The Russell 2000 Small-Cap Index, ticker symbol: ^RUT, is the hottest index of 2016 with YTD gains of over 18%. The index components are interesting not only because of recent performance, but because the top performers either grow to become mid-cap stocks or are bought by large-cap companies at premium prices. This means selecting the best components can result in large gains. In this post, I’ll perform a quantitative stock analysis on the entire list of Russell 2000 stock components using the R programming language. Building on the methodology from my S&P Analysis Post, I develop screening and ranking metrics to identify the top stocks with amazing growth and most consistency. I use R for the analysis including the
rvest library for web scraping the list of Russell 2000 stocks,
quantmod to collect historical prices for all 2000+ stock components,
purrr to map modeling functions, and various other
tidyverse libraries such as
tidyr to visualize and manage the data workflow. Last, I use
plotly to create an interactive visualization used in the screening process. Whether you are familiar with quantitative stock analysis, just beginning, or just interested in the R programming language, you’ll gain both knowledge of data science in R and immediate insights into the best Russell 2000 stocks, quantitatively selected for future returns!
In part 1 of the analysis, we screen the entire stock list using a reward-to-risk metric. Here’s a sneak peek at the
plotly interactive visualization, which aids in screening the stocks. The best stocks from the algorithm are those with highest
reward.metric. The color and size varies with the value of the
reward.metric. You can pan, zoom in, and hover over the points to gain information about the stocks.
In part 2 of the analysis, we review the top 15 stocks from part 1, developing a new, growth-to-consistency metric, to programmatically select the best of the best. Here’s a sneak peek at the top six stocks from the Russell 2000 index, with performance adjusted to remove stock splits.
Table of Contents
- Brief Overview
- Russell 2K Analysis: Part 1
- Russell 2K Analysis: Part 2
- Questions About the Analysis
- Download the .R File
- Further Reading
The S&P500 Analysis Post covered the fundamentals of quantitative stock analysis. I’ll spare you the details, but if interested I strongly recommend going through that post to get up to speed. The methodology leverages the fact that stock returns are approximately normally distributed and uncorrelated. Because of this, we can model the behavior of stock prices within a confidence interval using the mean and standard deviation of the stock returns. The general process is to collect the historical stock prices, calculate the daily log returns (we use log returns for structural reasons), then calculate the mean and standard deviation of the log returns. The mean characterizes the growth rate (reward) and the standard deviation characterizes the volatility (risk).
In this post, we build on what where we left off in the S&P500 Analysis Post, this time taking the analysis to a new level using a new stock index: the Russell 2000 Small Cap Index. The Russell 2000 index is a perfect candidate because it’s 4X the size of the S&P500 index, it contains only small-cap stocks (median market cap of $528M), and it’s not as well known meaning it’s full of hidden gems and takeover targets. Plus, it’s up over 18% this year!
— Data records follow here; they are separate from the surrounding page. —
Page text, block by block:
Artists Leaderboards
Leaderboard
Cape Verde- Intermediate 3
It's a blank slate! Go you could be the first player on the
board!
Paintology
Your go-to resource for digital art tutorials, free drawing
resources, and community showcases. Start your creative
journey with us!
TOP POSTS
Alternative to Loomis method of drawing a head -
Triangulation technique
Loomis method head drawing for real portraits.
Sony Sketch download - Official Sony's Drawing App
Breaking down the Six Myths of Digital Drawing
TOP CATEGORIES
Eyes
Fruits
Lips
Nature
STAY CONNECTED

In part 1 of this analysis, we analyze the Russell 2000 stock list honing in on the relationship between the mean and standard deviation of daily log returns. From there, we develop a reward-to-risk metric based on how the market tends to treat stocks. The end result is a
plotly interactive graph that enables visualizing the attributes of the best and worst stocks.
In part 2, we switch focus to the top 15 stocks from part 1, this time evaluating on how consistently each stock performs. We develop a new metric, growth-to-consistency which enables programmatically selecting the best stocks. We end by selecting the top 6 stocks with the unique combination of amazing growth, low volatility, and consistent returns.
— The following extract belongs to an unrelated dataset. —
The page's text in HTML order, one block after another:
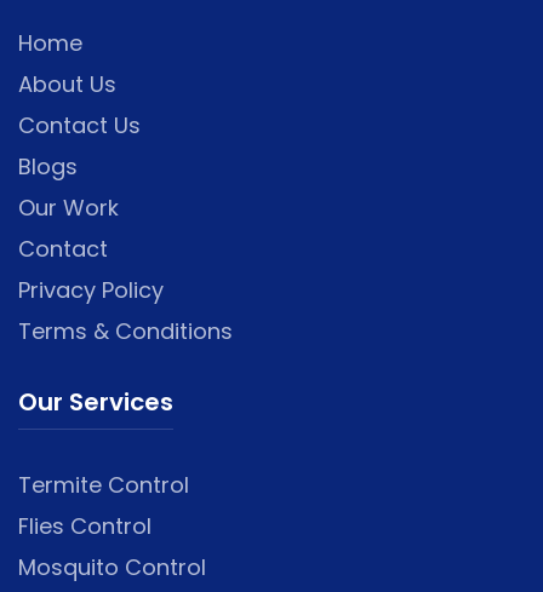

The full code for the tutorial can be downloaded as a
.R file here.
For those following along in R, you’ll need to load the following packages:
If you don’t have these installed, run
install.packages(pkg_names) with the package names as a character vector (
pkg_names <- c("rvest", "quantmod", ...)). I also recommend the open-source RStudio IDE, which makes R Programming easy and efficient.
In part 1, the goal is to gain an overall understanding of the Russell 2000 Index. We’ll perform the following:
- Get the Russell 2K Stocks: Web Scraping with rvest
- Get Historical Prices and Log Returns: Function Mapping with quantmod and purrr
- Visualize the Relationship between Std Dev and Mean
- Develop a Screening Metric: Reward-to-Risk Metric
- Visually Screen with Plotly
It turns out that it is rather difficult to find the list of Russell 2000 stocks. The best website I found was www.marketvolume.com. The list is spread across tables on nine HTML pages, each containing roughly 250 stock components. We’ll collect the components using the
rvest package. To start, we get the base path and row numbers for each of the nine webpages.
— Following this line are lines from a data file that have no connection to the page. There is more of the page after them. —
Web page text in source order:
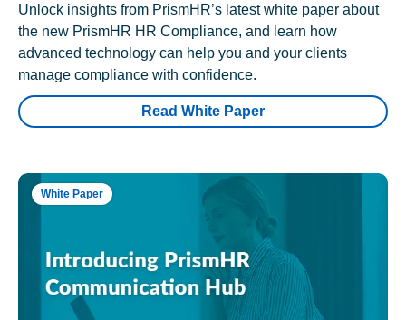
Unlock insights from PrismHR’s latest white paper about
the new PrismHR HR Compliance, and learn how
advanced technology can help you and your clients
manage compliance with confidence.
Read White Paper
White Paper

Next, we create a function that we can
map() using the
purrr package. The function,
get_stocklist(), takes the
base_path and the
row_num, and using
rvest functions produces a table of stocks.
As an example, we can apply
get_stocklist() to the first page of nine, which is “row=0” in the html path.
Finally, we create a data frame of row numbers using the
row_num vector. Using the
purrr::map() function, we iterate the
get_stocklist() function across each of the row numbers. The result is a nested data frame with two levels. Using
tidyr::unnest(), we get the full list of Russell 2000 stocks on one level. The rest of the pipe (
%>%) operations after
unnest() just tidy the data.
The end result is a data frame of the Russell 2000 stocks:
Now that we have a list of the Russell 2000 stocks, we can collect some information. We need:
Historical Stock Prices: The daily stock prices are used to calculate the daily log returns. The function
quantmod::getSymbols()returns the stock prices. We use a wrapper function,
get_stock_prices(), to return the stock prices as a data frame in a consistent format needed for the
Daily Log Returns: Log returns are the basis for quantitative stock analysis, which enables statistical prediction of future stock prices using the mean and standard deviation of the log returns. The mean drives the growth rate, and the standard deviation drives the stock volatility. The function
quantmod::periodReturns()returns the logarithmic daily returns by setting
period = "daily"and
type = "log". We use a wrapper function,
get_log_returns(), to return the log returns from the historical stock prices as a data frame in a consistent format needed for the mapping process.
The code for the wrapper functions are provided below:
An example usage of
And, an example usage of
We can now get the
sd() of the log returns. We can also get the number of trade days using the
As we’ll see in the next section, these features are important to the risk-reward trade-off. For now, we need to collect these values for the list of stocks. We do this using
purrr::map() to apply functions to lists stored inside data frames. The next code chunk is the most complex of the post. Basically, we use the functions created previously to iteratively download the stock prices and compute the log returns. I added the
proc.time() functions to time the code. It will take about 15 minutes to run.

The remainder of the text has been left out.